Here she comments on the impact of Abdullah Gul's election as president. Mr Gul is a former Islamist whose wife controversially wears the headscarf.
Ms Shafak was tried last year - and acquitted - on charges of "insulting Turkishness" in her novel, The Bastard of Istanbul.
In the history of every country, there are certain periods when time flows more quickly and perhaps more painfully.
The year 2007 has been one of the most turbulent years in recent Turkish history.
And yet, Turkey has an amazing capacity to rapidly normalise things and generate stability out of commotion.
Now, after months of mass demonstrations and rising political tension, Turkey has finally chosen its president.
Much to the dismay of the conventional secular elite, the former foreign minister, Abdullah Gul, has become the new president.
In fact, very few people have a problem with Mr Gul's personality. He has been a successful, pro-EU diplomat and a mild and moderate voice within his party.
His public support for journalists and writers on trial has also brought him close to intellectuals.
Today, in addition to his own electorate, he has the empathy and support of many in the intelligentsia and business circles.
Interestingly, it was less Mr Gul himself than his wife who has been discussed and challenged - if not rejected - by the country's mainstream elite.
In Turkey today any debate on gender or women is almost instantly overshadowed by politics.
Women's bodies and images have become ideological battlegrounds.
It is around the symbols of femininity that bleak political dilemmas revolve.
And among all the symbols of femininity none has been as problematic as the headscarf.
Gender issues have always been vital in the consolidation of the modern Turkish nation, founded by Kemal Ataturk after the collapse of the Ottoman Empire.
His reformist movement was unique among those emerging from the Muslim world in that it ventured and managed to transform not only the public sphere but also the private sphere - the domain of mothers, wives and daughters.
Eighty years on, today's trouble with women with headscarves is that they do not fit into this picture of the idealised "modern Turkish woman".
Women in spotlight
With the Gul presidency now in progress, the modern Turkish nation state will for the first time have a First Lady wearing a headscarf.
And here lies the crux of the problem. That headscarf has been interpreted as the symbol of darker and deeper changes.
If the First Lady wears a headscarf, maintain the secularist elite, the whole secular system could be undermined.
There is a lot of talk on the theme "how should an ideal Turkish woman look?"
Newspapers, TV channels, radios, workshops, panels and conferences centre on this question.
Interestingly, Turkish women have been at the forefront of this debate.
It seems some of Turkey's Westernised, modern, secularist women are determined to show their opposition to the "other" Turkish women.
As a novelist, the linguistic jam in this whole debate is of great interest to me.

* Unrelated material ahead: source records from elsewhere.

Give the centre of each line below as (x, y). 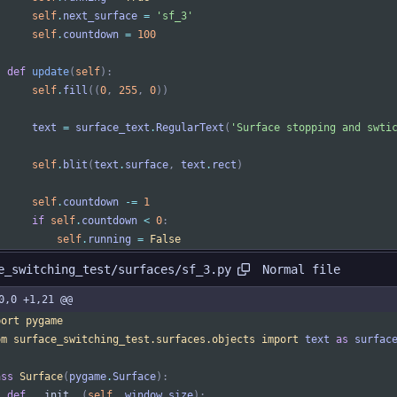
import (280, 340)
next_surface (100, 16)
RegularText (190, 128)
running (109, 240)
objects (234, 340)
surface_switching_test (82, 340)
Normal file (301, 269)
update (51, 72)
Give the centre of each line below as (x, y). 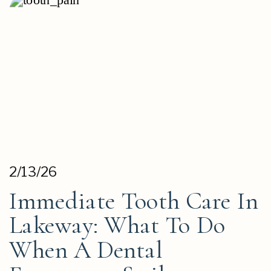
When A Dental (86, 249)
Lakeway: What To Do (117, 225)
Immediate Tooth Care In (134, 200)
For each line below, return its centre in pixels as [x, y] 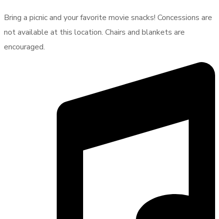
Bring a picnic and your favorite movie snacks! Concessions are [108, 17]
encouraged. [24, 47]
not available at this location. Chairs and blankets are [94, 32]
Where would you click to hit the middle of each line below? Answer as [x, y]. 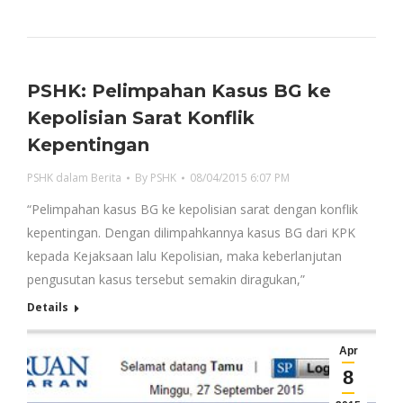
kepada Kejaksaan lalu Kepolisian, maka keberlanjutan [184, 256]
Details [48, 307]
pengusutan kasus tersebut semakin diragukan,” [166, 279]
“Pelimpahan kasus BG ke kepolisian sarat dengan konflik [193, 209]
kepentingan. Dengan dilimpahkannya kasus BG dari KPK [191, 233]
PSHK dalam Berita [74, 178]
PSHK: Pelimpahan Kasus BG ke [179, 91]
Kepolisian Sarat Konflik [141, 118]
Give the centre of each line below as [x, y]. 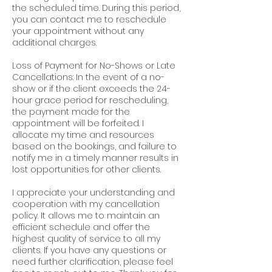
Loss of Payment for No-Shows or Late [94, 66]
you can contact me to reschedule [89, 19]
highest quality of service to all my [86, 239]
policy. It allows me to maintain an [86, 216]
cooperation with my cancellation [86, 204]
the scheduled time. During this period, [96, 8]
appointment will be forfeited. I [78, 123]
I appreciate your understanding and [93, 192]
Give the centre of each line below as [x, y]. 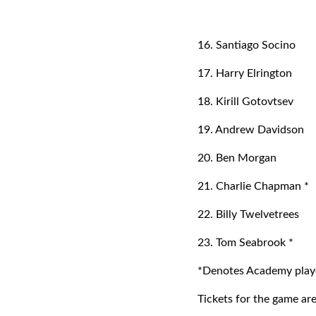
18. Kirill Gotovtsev [247, 102]
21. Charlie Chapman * [253, 186]
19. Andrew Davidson [251, 130]
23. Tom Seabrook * [247, 243]
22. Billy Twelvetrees [248, 214]
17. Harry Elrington [245, 73]
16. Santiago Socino [247, 45]
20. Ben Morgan [237, 158]
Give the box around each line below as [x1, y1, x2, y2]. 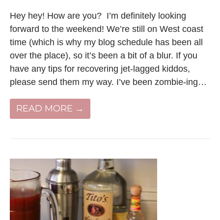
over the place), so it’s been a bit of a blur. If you [10, 50, 197, 60]
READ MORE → [16, 103, 84, 114]
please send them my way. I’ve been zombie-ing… [10, 77, 207, 87]
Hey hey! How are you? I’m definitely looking [10, 10, 186, 21]
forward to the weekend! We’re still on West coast [10, 24, 203, 34]
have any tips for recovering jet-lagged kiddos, [10, 63, 190, 74]
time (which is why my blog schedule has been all [10, 37, 203, 47]
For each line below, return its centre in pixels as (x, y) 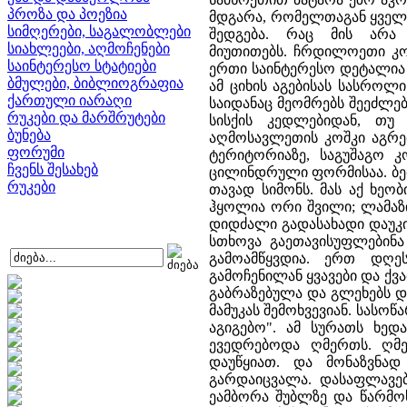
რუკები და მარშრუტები (86, 118)
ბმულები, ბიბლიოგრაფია (95, 83)
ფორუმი (36, 152)
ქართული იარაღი (69, 100)
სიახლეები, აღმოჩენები (89, 49)
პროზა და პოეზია (67, 14)
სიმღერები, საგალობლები (99, 31)
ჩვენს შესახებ (53, 169)
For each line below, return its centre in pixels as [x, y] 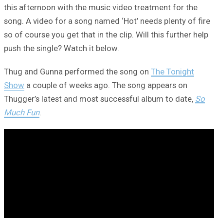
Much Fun [22, 113]
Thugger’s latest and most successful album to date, [100, 99]
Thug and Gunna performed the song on [77, 72]
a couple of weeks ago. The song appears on [106, 85]
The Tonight [173, 72]
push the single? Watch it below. [62, 48]
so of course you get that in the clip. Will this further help [106, 35]
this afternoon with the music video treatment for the [101, 8]
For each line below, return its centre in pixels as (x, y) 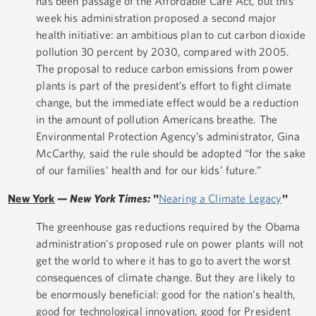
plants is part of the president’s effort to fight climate (164, 86)
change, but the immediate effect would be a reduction (167, 103)
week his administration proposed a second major (156, 18)
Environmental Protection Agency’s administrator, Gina (168, 136)
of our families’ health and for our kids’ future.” (149, 170)
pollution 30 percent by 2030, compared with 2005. (163, 52)
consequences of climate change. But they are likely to (165, 278)
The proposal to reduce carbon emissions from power (165, 69)
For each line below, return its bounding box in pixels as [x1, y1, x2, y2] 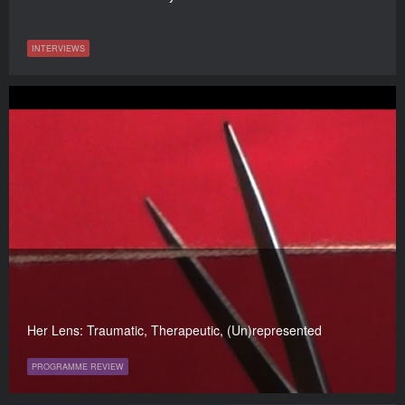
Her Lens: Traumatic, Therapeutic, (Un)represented [27, 321, 322, 340]
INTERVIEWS [32, 42, 85, 55]
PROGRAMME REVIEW [32, 361, 124, 373]
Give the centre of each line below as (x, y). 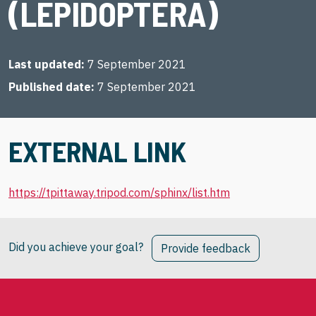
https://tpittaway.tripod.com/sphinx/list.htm (119, 193)
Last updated (45, 64)
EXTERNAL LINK (97, 151)
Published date (50, 87)
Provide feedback (206, 248)
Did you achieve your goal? (76, 247)
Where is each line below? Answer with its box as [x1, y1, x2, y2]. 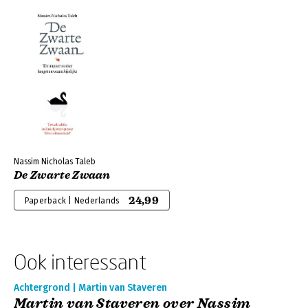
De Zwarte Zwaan [14, 168, 111, 182]
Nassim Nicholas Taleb [14, 157, 96, 166]
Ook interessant [14, 250, 146, 274]
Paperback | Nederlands [25, 196, 120, 206]
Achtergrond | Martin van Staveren [14, 282, 167, 294]
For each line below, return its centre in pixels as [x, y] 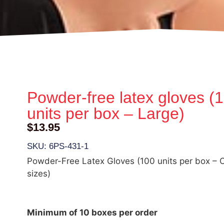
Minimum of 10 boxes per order [92, 213]
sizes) [38, 173]
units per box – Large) [105, 114]
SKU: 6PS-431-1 [57, 146]
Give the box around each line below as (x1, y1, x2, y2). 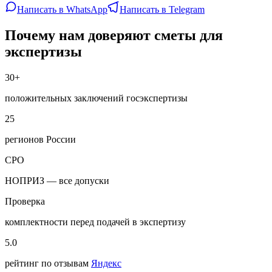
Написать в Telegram (120, 4, 205, 15)
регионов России (5, 134, 76, 144)
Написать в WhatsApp (17, 4, 107, 15)
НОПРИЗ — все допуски (5, 175, 109, 186)
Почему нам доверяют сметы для (5, 27, 223, 43)
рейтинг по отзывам (5, 257, 89, 268)
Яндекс (91, 257, 121, 268)
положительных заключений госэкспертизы (5, 92, 188, 103)
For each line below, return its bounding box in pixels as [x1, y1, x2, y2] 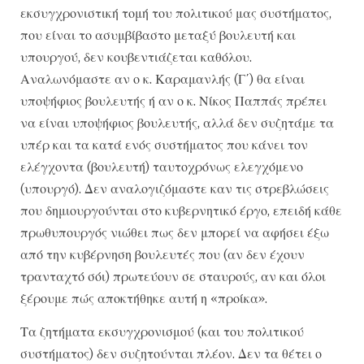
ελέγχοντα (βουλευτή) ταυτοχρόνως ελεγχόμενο [20, 158, 303, 175]
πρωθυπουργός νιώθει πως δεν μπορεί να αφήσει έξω [20, 223, 329, 240]
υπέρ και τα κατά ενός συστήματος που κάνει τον [20, 136, 308, 153]
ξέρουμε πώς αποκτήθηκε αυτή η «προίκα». [20, 289, 267, 306]
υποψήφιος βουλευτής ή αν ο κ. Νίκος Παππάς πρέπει [20, 92, 327, 109]
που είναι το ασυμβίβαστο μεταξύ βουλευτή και [20, 26, 296, 43]
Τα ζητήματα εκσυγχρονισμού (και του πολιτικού [20, 323, 304, 340]
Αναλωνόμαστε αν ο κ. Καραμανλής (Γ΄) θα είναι [20, 70, 305, 87]
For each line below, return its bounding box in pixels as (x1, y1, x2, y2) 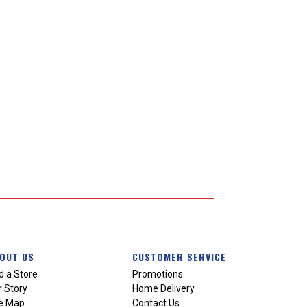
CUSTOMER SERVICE (132, 249, 226, 264)
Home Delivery (132, 282, 195, 294)
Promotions (132, 268, 183, 280)
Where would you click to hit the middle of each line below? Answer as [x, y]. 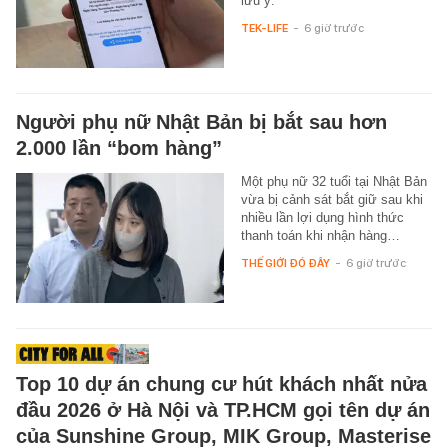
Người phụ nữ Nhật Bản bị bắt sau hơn [201, 122]
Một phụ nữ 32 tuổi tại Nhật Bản [333, 182]
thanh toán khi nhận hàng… [320, 236]
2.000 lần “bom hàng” [119, 148]
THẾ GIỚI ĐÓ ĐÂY [285, 263]
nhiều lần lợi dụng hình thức [322, 218]
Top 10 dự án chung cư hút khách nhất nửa [221, 384]
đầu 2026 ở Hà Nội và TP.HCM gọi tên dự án [223, 410]
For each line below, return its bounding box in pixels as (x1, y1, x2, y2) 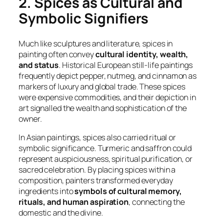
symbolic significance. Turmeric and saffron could (19, 142, 192, 153)
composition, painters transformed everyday (19, 175, 173, 186)
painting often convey (19, 48, 95, 60)
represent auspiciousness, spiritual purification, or (19, 153, 193, 164)
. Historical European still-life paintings (59, 59, 193, 70)
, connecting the (129, 196, 185, 207)
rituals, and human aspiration (19, 196, 129, 207)
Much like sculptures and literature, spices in (19, 38, 173, 49)
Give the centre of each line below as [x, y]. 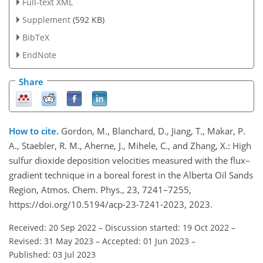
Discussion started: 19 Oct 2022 [167, 227]
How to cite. [35, 131]
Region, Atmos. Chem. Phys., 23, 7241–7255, [100, 189]
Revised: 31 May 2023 [51, 241]
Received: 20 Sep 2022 [53, 227]
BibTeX [36, 37]
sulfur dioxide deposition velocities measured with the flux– [129, 160]
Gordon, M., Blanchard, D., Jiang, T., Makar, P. [153, 131]
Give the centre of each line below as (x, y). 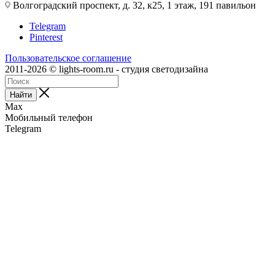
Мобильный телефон (49, 117)
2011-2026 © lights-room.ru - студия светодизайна (107, 69)
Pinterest (46, 37)
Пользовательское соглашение (68, 58)
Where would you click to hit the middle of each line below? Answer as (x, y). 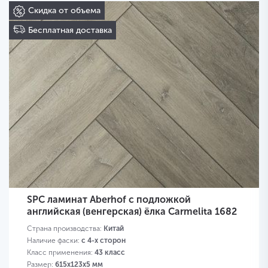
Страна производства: (65, 229)
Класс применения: (61, 253)
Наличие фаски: (54, 241)
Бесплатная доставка (70, 31)
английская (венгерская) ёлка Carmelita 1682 (132, 212)
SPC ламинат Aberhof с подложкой (109, 200)
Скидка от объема (64, 11)
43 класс (110, 253)
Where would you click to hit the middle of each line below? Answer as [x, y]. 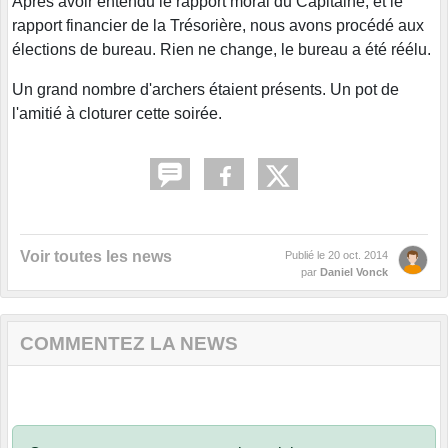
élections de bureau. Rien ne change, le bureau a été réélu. [221, 50]
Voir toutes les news [96, 257]
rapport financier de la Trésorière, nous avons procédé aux [218, 26]
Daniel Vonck [354, 272]
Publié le [306, 255]
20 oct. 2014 [358, 255]
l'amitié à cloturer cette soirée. [117, 114]
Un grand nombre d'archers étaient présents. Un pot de [205, 90]
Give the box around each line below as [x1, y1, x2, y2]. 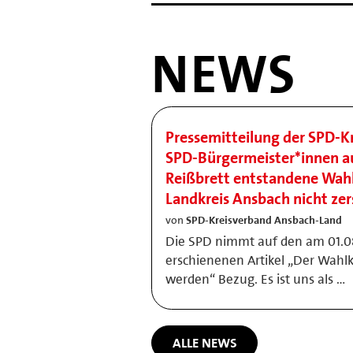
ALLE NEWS [172, 333, 237, 351]
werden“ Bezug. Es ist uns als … [165, 270, 345, 288]
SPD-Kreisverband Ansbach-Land [186, 213, 342, 228]

I can find more than eight different words in Turkish, each of which stand for some form of headscarf.
Yemeni, turbaan, esharp, charshaf - every one is different. But this complexity is completely lost when they are all lumped together under the category of "the veil".
When we talk about the headscarf now, words explain less and confuse more.
Women wear the headscarf for different reasons. Most wear it out of habit or for utterly traditional reasons rather than political motives.
Not all covered women are giving a political message. Similarly, not all covered women are "ignorant" or "repressed".
More significantly, the structure of the Turkish family constantly brings together covered and uncovered women.
Sometimes the mother-in-law is covered but the daughter-in-law is not. One sister is covered but not another.
Even taking a stroll along a crowded street in Istanbul will show us how covered and uncovered women live together all the time.
Muslim and secular
Turkish politics might thrive upon dualities but Turkish society does not. The society and culture is a harmonious fusion of seemingly opposite forces.
In order to understand the AKP's internal dynamics and continuing political success we need to abandon the term "Islamist" or "fundamentalist" altogether.
We can call them "Muslim democrats" for instance. Or find another concept that works.
Within the amazing diversity of the Muslim world, Turkey occupies a unique place.
In an age when the number of people who believe in a clash of civilisations escalates every day, here is a country that is predominantly Muslim and staunchly secular at the same time.
And here is a country that started its modernisation more than 150 years ago and today wants to join the EU.
The discussion on the president's wife and the position of women in Turkey lies at the centre of all these massive political debates.